(Foto: Mario Jasso / Cuartoscuro)(Foto: Mario Jasso / Cuartoscuro)

Límites constitucionales de los estados frente a la federación. (a propósito de las mal llamadas “leyes esposa”)

En los últimos días se ha abierto una discusión pública a partir de reformas constitucionales y legales en materia electoral aprobadas — o en proceso de discusión — en algunas entidades federativas. Estas reformas buscan regular la manera en que debe cumplirse el principio de paridad de género en la postulación a gubernaturas y han adquirido relevancia tanto por su contenido como por las preguntas jurídicas que plantean en relación con el sistema constitucional mexicano. Los casos han sido analizados de manera conjunta por los efectos prácticos que producen y por el tipo de debate que han detonado.

En San Luis Potosí, el Congreso local aprobó en 2025 una reforma constitucional que, mediante un artículo transitorio, establece que en el proceso electoral de 2027 los partidos políticos únicamente podrán registrar mujeres como candidatas a la gubernatura. En Yucatán, por su parte, el Congreso estatal aprobó en 2023 una reforma constitucional que incorporó una regla de alternancia obligatoria en la postulación al Poder Ejecutivo estatal, la cual, dadas las condiciones políticas actuales, conduce en el proceso inmediato siguiente a un resultado idéntico. Estos ejemplos se inscriben en una discusión más amplia sobre cómo deben instrumentarse los principios constitucionales en cargos de elección unipersonal dentro de un Estado federal.

Más allá de las lecturas coyunturales, el debate relevante es de naturaleza estrictamente jurídica. Se trata de un problema clásico del constitucionalismo: la jerarquía de las normas y la distribución de competencias entre el poder constituyente federal y los legisladores locales. La paridad de género es hoy un mandato constitucional indiscutible; sin embargo, el modo en que se le da contenido normativo plantea preguntas fundamentales sobre quién puede decidir, hasta dónde y con qué límites.

La Constitución federal establece la paridad como principio rector del sistema electoral. No obstante, lo hace deliberadamente en términos abiertos, sin imponer una fórmula única ni un mecanismo cerrado de cumplimiento, particularmente en lo que respecta a cargos de elección unipersonal como las gubernaturas. Este diseño responde a una lógica central del federalismo constitucional: el constituyente fija los principios estructurales y las entidades federativas los desarrollan, siempre dentro del marco que esos principios trazan. En otras palabras, la Constitución autoriza el desarrollo normativo, no la redefinición del modelo.

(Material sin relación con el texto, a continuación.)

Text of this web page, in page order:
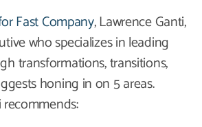
Fast Company, Lawrence Ganti,
who specializes in leading
transformations, transitions,
honing in on 5 areas.
recommends:
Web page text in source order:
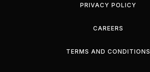
PRIVACY POLICY
CAREERS
TERMS AND CONDITIONS
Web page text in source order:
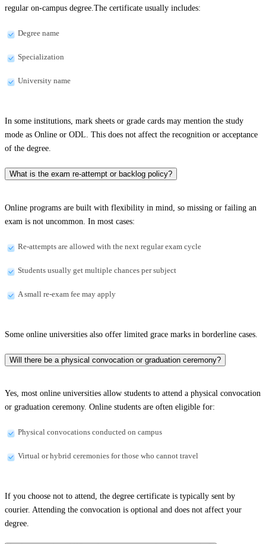
regular on-campus degree.The certificate usually includes:
Degree name
Specialization
University name
In some institutions, mark sheets or grade cards may mention the study
mode as Online or ODL. This does not affect the recognition or acceptance
of the degree.
What is the exam re-attempt or backlog policy?
Online programs are built with flexibility in mind, so missing or failing an
exam is not uncommon. In most cases:
Re-attempts are allowed with the next regular exam cycle
Students usually get multiple chances per subject
A small re-exam fee may apply
Some online universities also offer limited grace marks in borderline cases.
Will there be a physical convocation or graduation ceremony?
Yes, most online universities allow students to attend a physical convocation
or graduation ceremony. Online students are often eligible for:
Physical convocations conducted on campus
Virtual or hybrid ceremonies for those who cannot travel
If you choose not to attend, the degree certificate is typically sent by
courier. Attending the convocation is optional and does not affect your
degree.

El marco jurídico federal — integrado por la Constitución, la legislación general en materia electoral y los criterios del Instituto Nacional Electoral y del Tribunal Electoral del Poder Judicial de la Federación — obliga a los partidos políticos a garantizar la paridad en su conjunto, pero les reconoce un margen de autoorganización para definir cómo cumplir con ese mandato. Este margen no es discrecional absoluto, pero sí es real y constitucionalmente protegido. Los partidos son entidades de interés público, pero no son órganos del Estado; su autonomía forma parte del diseño democrático.

En este contexto, las reformas locales recientes plantean una cuestión central: hasta dónde pueden llegar los congresos estatales al desarrollar un principio general sin desbordar sus competencias ni alterar el modelo federal. El derecho constitucional distingue entre desarrollar un principio y sustituirlo. Desarrollar implica concretar un mandato respetando su lógica interna y sus límites; sustituir implica reemplazarlo por una regla distinta que altera el equilibrio federal.

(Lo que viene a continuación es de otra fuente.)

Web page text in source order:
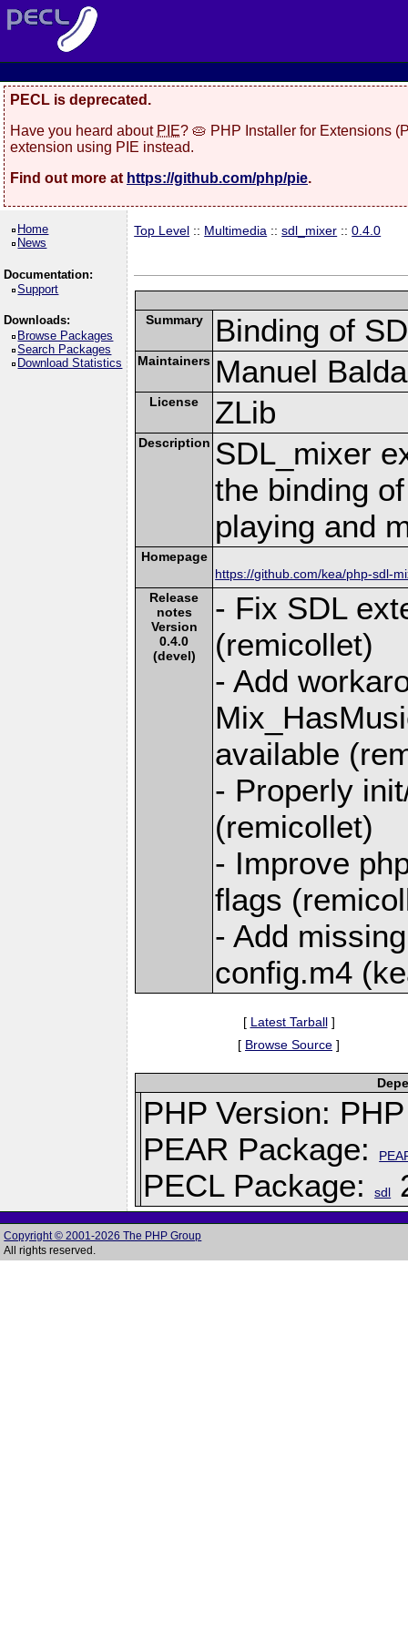
PECL is deprecated.
Have you heard about PIE? 🥧 PHP Installer for Extensions
extension using PIE instead.
Find out more at https://github.com/php/pie.
Home
News
Documentation:
Support
Downloads:
Browse Packages
Search Packages
Download Statistics
Top Level :: Multimedia ::sdl_mixer ::0.4.0
Summary Binding of
Maintainers Manuel
License ZLib
Description SDL_mixer
the binding
playing and
Homepage
https://github.com/kea/php-sdl-
Release
notes
Version
0.4.0
(devel)
- Fix SDL
(remicollet)
- Add
available
- Properly
(remicollet)
- Improve
flags
- Add
config.m4
[ Latest Tarball]
[ Browse Source ]
PHP Version:
PEAR Package:
PECL Package:sdl
Copyright © 2001-2026 The PHP Group
All rights reserved.

Desde esta perspectiva, el problema que plantean algunas reformas locales no radica en el objetivo que persiguen, sino en el alcance competencial del medio que utilizan. Cuando un congreso estatal no solo orienta el cumplimiento de la paridad, sino que impone un resultado único e invariable, eliminando cualquier margen de decisión partidista y cualquier alternativa normativa, se coloca en una zona de tensión con el modelo federal.

Aquí aparece con particular claridad el tema de la jerarquía de leyes. En un sistema constitucional, ninguna norma local puede colocarse, en los hechos, por encima de la Constitución federal ni vaciar de contenido los principios que esta consagra. El constituyente federal optó por un modelo de paridad que convive con otros principios igualmente protegidos: el derecho a ser votado, la autonomía de los partidos y el federalismo como forma de organización del poder. Una legislación estatal que altera ese equilibrio no está simplemente desarrollando el principio, sino reconfigurando el sistema.

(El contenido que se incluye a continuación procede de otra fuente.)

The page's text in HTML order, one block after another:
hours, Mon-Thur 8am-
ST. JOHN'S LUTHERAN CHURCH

El análisis constitucional contemporáneo no se detiene en la literalidad de las normas, sino que atiende a sus efectos reales. Una regla de alternancia rígida o una exclusividad de género establecida por ley pueden ser formalmente distintas; sin embargo, si producen la exclusión total de un grupo del acceso a una candidatura en un proceso determinado, generan una restricción intensa a derechos fundamentales. La pregunta jurídica no es si esa restricción persigue un fin legítimo, sino si el legislador local tiene competencia para imponerla de esa manera y con ese alcance.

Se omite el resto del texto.